Description of the task | Would you write out every entry exactly, but without the pictures?

Records provided |
++++++++++++++++++++
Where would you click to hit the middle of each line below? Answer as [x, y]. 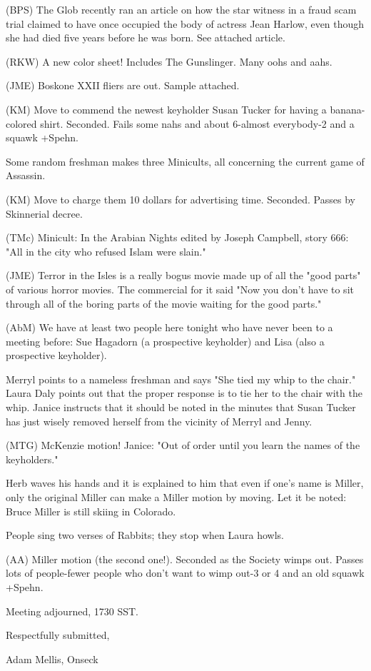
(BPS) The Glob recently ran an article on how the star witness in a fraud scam [181, 9]
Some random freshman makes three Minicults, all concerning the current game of [185, 161]
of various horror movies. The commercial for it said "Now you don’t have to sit [180, 289]
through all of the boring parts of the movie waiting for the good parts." [164, 303]
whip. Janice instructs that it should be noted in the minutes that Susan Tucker [181, 407]
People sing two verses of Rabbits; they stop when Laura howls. [145, 535]
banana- [347, 109]
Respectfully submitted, [58, 635]
++++++++++++++++++++
Task result |
Where would you click to hit the middle of each line below? Answer as [x, y]. 
(BPS) The Glob recently ran an article on how the star witness in a fraud scam [181, 9]
Some random freshman makes three Minicults, all concerning the current game of [185, 161]
of various horror movies. The commercial for it said "Now you don’t have to sit [180, 289]
through all of the boring parts of the movie waiting for the good parts." [164, 303]
whip. Janice instructs that it should be noted in the minutes that Susan Tucker [181, 407]
People sing two verses of Rabbits; they stop when Laura howls. [145, 535]
banana- [347, 109]
Respectfully submitted, [58, 635]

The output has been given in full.